--- Dataset Enclosed Below ---

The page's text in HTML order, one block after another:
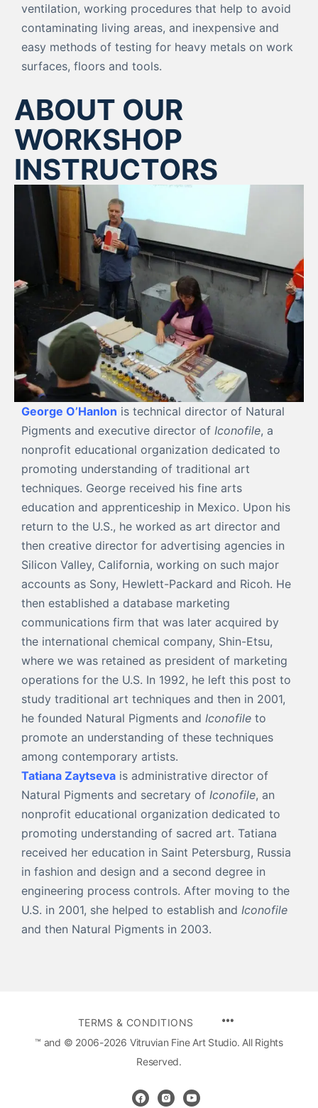
ventilation, working procedures that help to avoid
contaminating living areas, and inexpensive and
easy methods of testing for heavy metals on work
surfaces, floors and tools.
ABOUT OUR
WORKSHOP
INSTRUCTORS
George O’Hanlon is technical director of Natural
Pigments and executive director of Iconofile, a
nonprofit educational organization dedicated to
promoting understanding of traditional art
techniques. George received his fine arts
education and apprenticeship in Mexico. Upon his
return to the U.S., he worked as art director and
then creative director for advertising agencies in
Silicon Valley, California, working on such major
accounts as Sony, Hewlett-Packard and Ricoh. He
then established a database marketing
communications firm that was later acquired by
the international chemical company, Shin-Etsu,
where we was retained as president of marketing
operations for the U.S. In 1992, he left this post to
study traditional art techniques and then in 2001,
he founded Natural Pigments and Iconofile to
promote an understanding of these techniques
among contemporary artists.
Tatiana Zaytseva is administrative director of
Natural Pigments and secretary of Iconofile, an
nonprofit educational organization dedicated to
promoting understanding of sacred art. Tatiana
received her education in Saint Petersburg, Russia
in fashion and design and a second degree in
engineering process controls. After moving to the
U.S. in 2001, she helped to establish and Iconofile
and then Natural Pigments in 2003.
TERMS & CONDITIONS
™ and © 2006-2026 Vitruvian Fine Art Studio. All Rights
Reserved.
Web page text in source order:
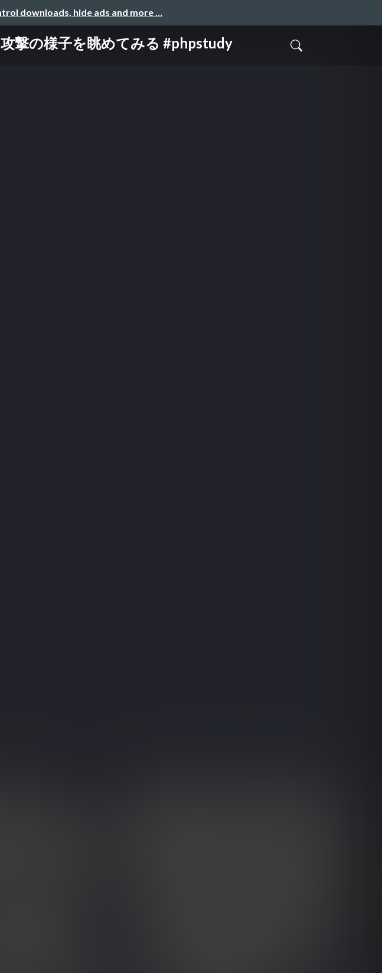
downloads, hide ads and more …
撃の様子を眺めてみる #phpstudy
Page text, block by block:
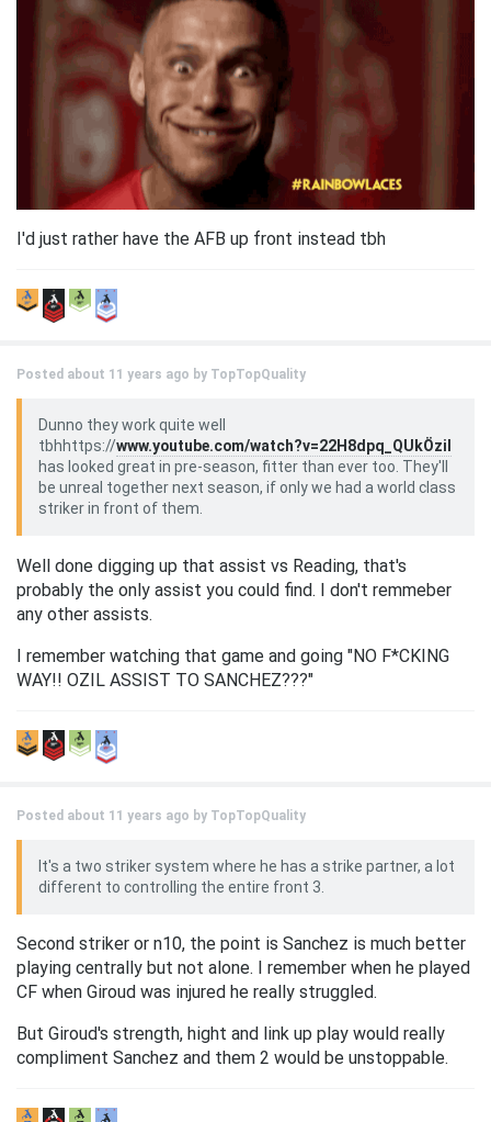
I'd just rather have the AFB up front instead tbh
Posted about 11 years ago by TopTopQuality
Dunno they work quite well
tbhhttps://www.youtube.com/watch?v=22H8dpq_QUkÖzil
has looked great in pre-season, fitter than ever too. They'll
be unreal together next season, if only we had a world class
striker in front of them.
Well done digging up that assist vs Reading, that's
probably the only assist you could find. I don't remmeber
any other assists.
I remember watching that game and going "NO F*CKING
WAY!! OZIL ASSIST TO SANCHEZ???"
Posted about 11 years ago by TopTopQuality
It's a two striker system where he has a strike partner, a lot
different to controlling the entire front 3.
Second striker or n10, the point is Sanchez is much better
playing centrally but not alone. I remember when he played
CF when Giroud was injured he really struggled.
But Giroud's strength, hight and link up play would really
compliment Sanchez and them 2 would be unstoppable.
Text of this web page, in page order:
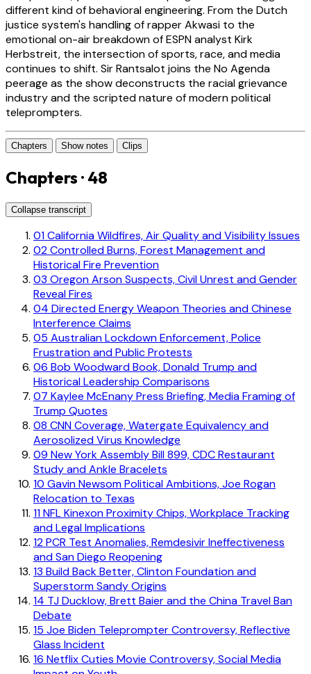
different kind of behavioral engineering. From the Dutch
justice system's handling of rapper Akwasi to the
emotional on-air breakdown of ESPN analyst Kirk
Herbstreit, the intersection of sports, race, and media
continues to shift. Sir Rantsalot joins the No Agenda
peerage as the show deconstructs the racial grievance
industry and the scripted nature of modern political
teleprompters.
Chapters Show notes Clips
Chapters · 48
Collapse transcript
01California Wildfires, Air Quality and Visibility Issues
02Controlled Burns, Forest Management and
Historical Fire Prevention
03 Oregon Arson Suspects, Civil Unrest and Gender
Reveal Fires
04 Directed Energy Weapon Theories and Chinese
Interference Claims
05 Australian Lockdown Enforcement, Police
Frustration and Public Protests
06 Bob Woodward Book, Donald Trump and
Historical Leadership Comparisons
07 Kaylee McEnany Press Briefing, Media Framing of
Trump Quotes
08 CNN Coverage, Watergate Equivalency and
Aerosolized Virus Knowledge
09 New York Assembly Bill 899, CDC Restaurant
Study and Ankle Bracelets
10 Gavin Newsom Political Ambitions, Joe Rogan
Relocation to Texas
11NFL Kinexon Proximity Chips, Workplace Tracking
and Legal Implications
12PCR Test Anomalies, Remdesivir Ineffectiveness
and San Diego Reopening
13 Build Back Better, Clinton Foundation and
Superstorm Sandy Origins
14 TJ Ducklow, Brett Baier and the China Travel Ban
Debate
15 Joe Biden Teleprompter Controversy, Reflective
Glass Incident
16 Netflix Cuties Movie Controversy, Social Media
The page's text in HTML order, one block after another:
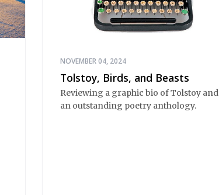
NOVEMBER 04, 2024
Tolstoy, Birds, and Beasts
Reviewing a graphic bio of Tolstoy and
an outstanding poetry anthology.
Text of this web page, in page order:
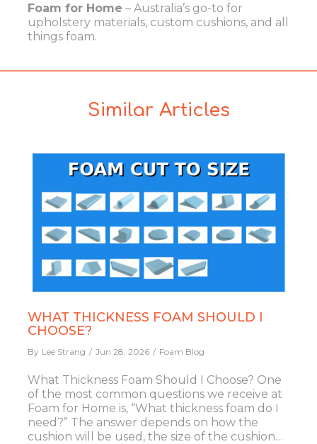
Foam for Home – Australia’s go-to for
upholstery materials, custom cushions, and all
things foam.
Similar Articles
WHAT THICKNESS FOAM SHOULD I
CHOOSE?
By Lee Strang Jun 28, 2026 Foam Blog
What Thickness Foam Should I Choose? One
of the most common questions we receive at
Foam for Home is, “What thickness foam do I
need?” The answer depends on how the
cushion will be used, the size of the cushion…
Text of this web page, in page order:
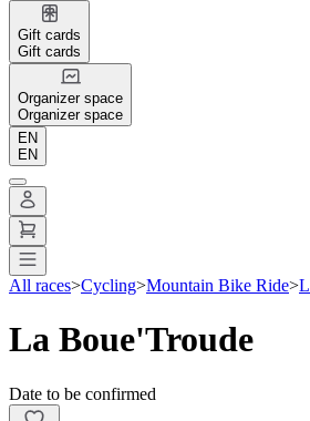
Gift cards
Gift cards
Organizer space
Organizer space
EN
EN
All races>Cycling>Mountain Bike Ride>
La Boue'Troude
Date to be confirmed
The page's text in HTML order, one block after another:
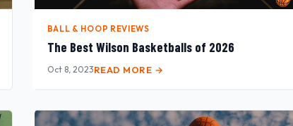
BALL & HOOP REVIEWS
The Best Wilson Basketballs of 2026
Oct 8, 2023READ MORE →
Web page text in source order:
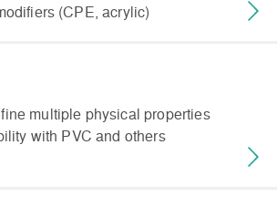
(CPE, acrylic)
multiple physical properties
with PVC and others
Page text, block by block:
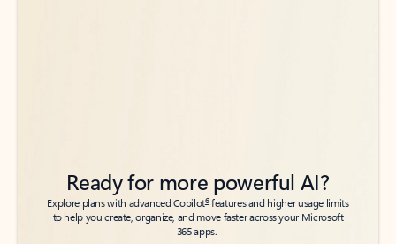
Ready for more powerful AI?
Explore plans with advanced Copilot6features and higher usage limits
to help you create, organize, and move faster across your Microsoft
365 apps.
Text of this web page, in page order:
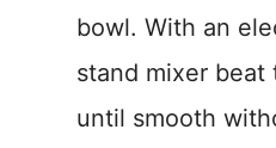
bowl. With an
stand mixer beat
until smooth
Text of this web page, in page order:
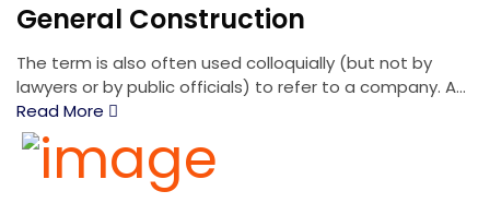
General Construction
The term is also often used colloquially (but not by
lawyers or by public officials) to refer to a company. A...
Read More
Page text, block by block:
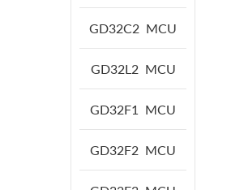
GD32C2 MCU
GD32L2 MCU
GD32F1 MCU
GD32F2 MCU
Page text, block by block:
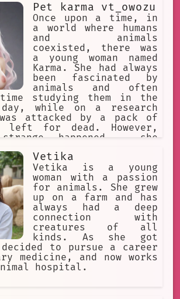
helping animals, and he
up on them. He is a brave
person, and he is an
everyone who knows him.
Pet karma vt_owozu
Once upon a time, in
a world where humans
and animals
coexisted, there was
a young woman named
Karma. She had always
been fascinated by
animals and often
studying them in the
while on a research
attacked by a pack of
left for dead. However,
strange happened - she
half-crow.
Vetika
Vetika is a young
woman with a passion
for animals. She grew
up on a farm and has
always had a deep
connection with
creatures of all
kinds. As she got
to pursue a career
medicine, and now works
hospital.
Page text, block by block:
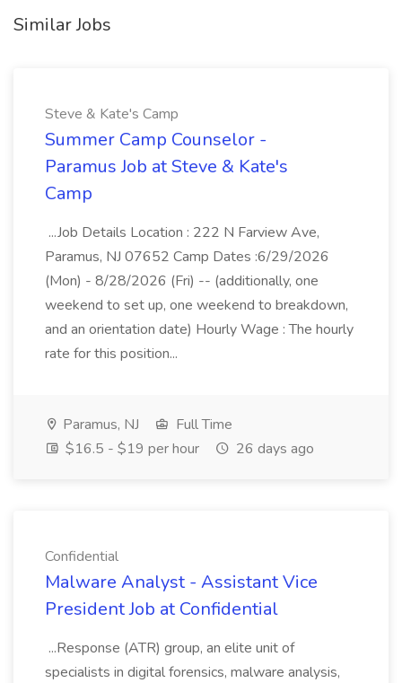
Similar Jobs
Steve & Kate's Camp
Summer Camp Counselor -
Paramus Job at Steve & Kate's
Camp
...Job Details Location : 222 N Farview Ave,
Paramus, NJ 07652 Camp Dates :6/29/2026
(Mon) - 8/28/2026 (Fri) -- (additionally, one
weekend to set up, one weekend to breakdown,
and an orientation date) Hourly Wage : The hourly
rate for this position...
Paramus, NJ
Full Time
$16.5 - $19 per hour
26 days ago
Confidential
Malware Analyst - Assistant Vice
President Job at Confidential
...Response (ATR) group, an elite unit of
specialists in digital forensics, malware analysis,
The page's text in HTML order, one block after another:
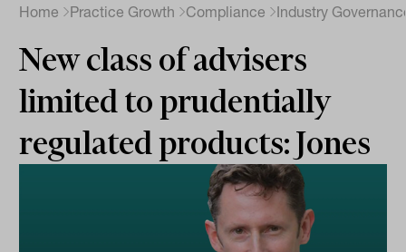
Home Practice Growth Compliance Industry
New class of advisers
limited to prudentially
regulated products: Jones

--- End of Enclosed Dataset ---

Task prompt — With the line that has "Chapters Show notes Clips" as the first and the line that has "Reveal Fires" as the last, repeat exactly that run of lines above and no more.

Result for this task —
Chapters Show notes Clips
Chapters · 48
Collapse transcript
01California Wildfires, Air Quality and Visibility Issues
02Controlled Burns, Forest Management and
Historical Fire Prevention
03 Oregon Arson Suspects, Civil Unrest and Gender
Reveal Fires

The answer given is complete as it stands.